In Jane Eyre, Charlotte Bronte spins a web of trial, self-denial, respect, and the need for true love.
This review contains spoilers. Go read the book first, if you’re going to! And my general rule with classics is to see the movie AFTER the book, if at all. Often after reading a classic I decide it was so good I’m not going to ruin it with a Hollywood rendition, anyway.
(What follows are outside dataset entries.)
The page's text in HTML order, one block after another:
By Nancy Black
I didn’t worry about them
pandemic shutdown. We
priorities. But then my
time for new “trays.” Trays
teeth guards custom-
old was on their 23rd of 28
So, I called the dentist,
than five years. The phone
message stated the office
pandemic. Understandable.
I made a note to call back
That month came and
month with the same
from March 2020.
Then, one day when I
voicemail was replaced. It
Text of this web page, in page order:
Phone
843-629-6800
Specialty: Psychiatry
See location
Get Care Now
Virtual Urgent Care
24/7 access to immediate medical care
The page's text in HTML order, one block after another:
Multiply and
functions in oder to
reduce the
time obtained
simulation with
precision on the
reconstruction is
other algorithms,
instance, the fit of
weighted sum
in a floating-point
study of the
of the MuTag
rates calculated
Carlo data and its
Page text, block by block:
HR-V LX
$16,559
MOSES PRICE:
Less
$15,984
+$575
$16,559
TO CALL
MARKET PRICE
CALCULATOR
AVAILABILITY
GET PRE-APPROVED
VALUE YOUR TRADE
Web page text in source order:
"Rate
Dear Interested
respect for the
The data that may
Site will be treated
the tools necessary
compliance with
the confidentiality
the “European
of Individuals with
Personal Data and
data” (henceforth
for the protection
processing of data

Anyway, the main theme here is maintaining one’s dignity by insisting upon just treatment for one’s station. The strong can exploit orphans, governesses, and women who need to marry, and often do. How should the weak respond? Jane Eyre shows us how. She works within the system to bring dignity and respect to others wherever she can, insisting upon the same for herself when others ask too much of her. She does this without being a railing modern-day feminist, making a scene over it, but she rightly rejects those who take advantage of or degrade her.
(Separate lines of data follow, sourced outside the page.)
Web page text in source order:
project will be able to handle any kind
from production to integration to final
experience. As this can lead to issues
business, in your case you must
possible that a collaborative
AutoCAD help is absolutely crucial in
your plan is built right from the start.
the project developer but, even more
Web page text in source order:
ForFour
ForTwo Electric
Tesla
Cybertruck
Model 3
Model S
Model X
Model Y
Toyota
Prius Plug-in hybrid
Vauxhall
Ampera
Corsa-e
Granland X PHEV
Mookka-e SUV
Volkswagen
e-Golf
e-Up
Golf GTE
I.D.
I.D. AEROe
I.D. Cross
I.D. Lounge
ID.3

Such sins are atoned for, in some cases – not in others. Jane is willing to sit with the very aunt who despised her, at her deathbed. Rochester is purified through fire, but not without the partial loss of hand and eye (Matthew 5:29-30). Brocklehurst, the hypocritical orphanage superintendent, is never heard from again, though. What I appreciate about this is what we have lost in modern life: the ability to reject the wrongs found in religion without rejecting the religion outright. Yes, St. John was a jerk for what he expected of Jane in God’s name. But Jane still knew God expected certain things of her. Her years of self-denial before this encounter made her rejection of him perfectly legitimate.
So we see that institutional exploitation is not the final word. Personal exertion and self-denial can give the strength to resist further exploitation, where that denial is directed by God’s law.
Jane Eyre affirms the twin marital virtues of loving affection in the marriage relationship, and the outward boundaries that protect it (one man, one woman, till death do you part). To violate either strikes at the heart of marriage. She refuses to be Mr. Rochester’s mistress or second wife, outside the God-ordained bounds of the institution of marriage. She refuses to be St. John’s work-horse, missionary wife within those bounds, where love and affection are lacking. Blanche Ingraham could have married Mr Rochester and both would have benefitted materially, but affection and an intellectual matching was lacking.
This novel depicts the maturing of a girl in hardship, into a young woman still vulnerable but aware of what she seeks, and finally a woman who can be a true helper to a loving husband. Our revolutionary world wants to remove all hardship from our children, and give young people what they want now without any denial needed. But what we need is to count it all joy when we fall into various trials, knowing that they produce patience and maturity (James 1:2-4).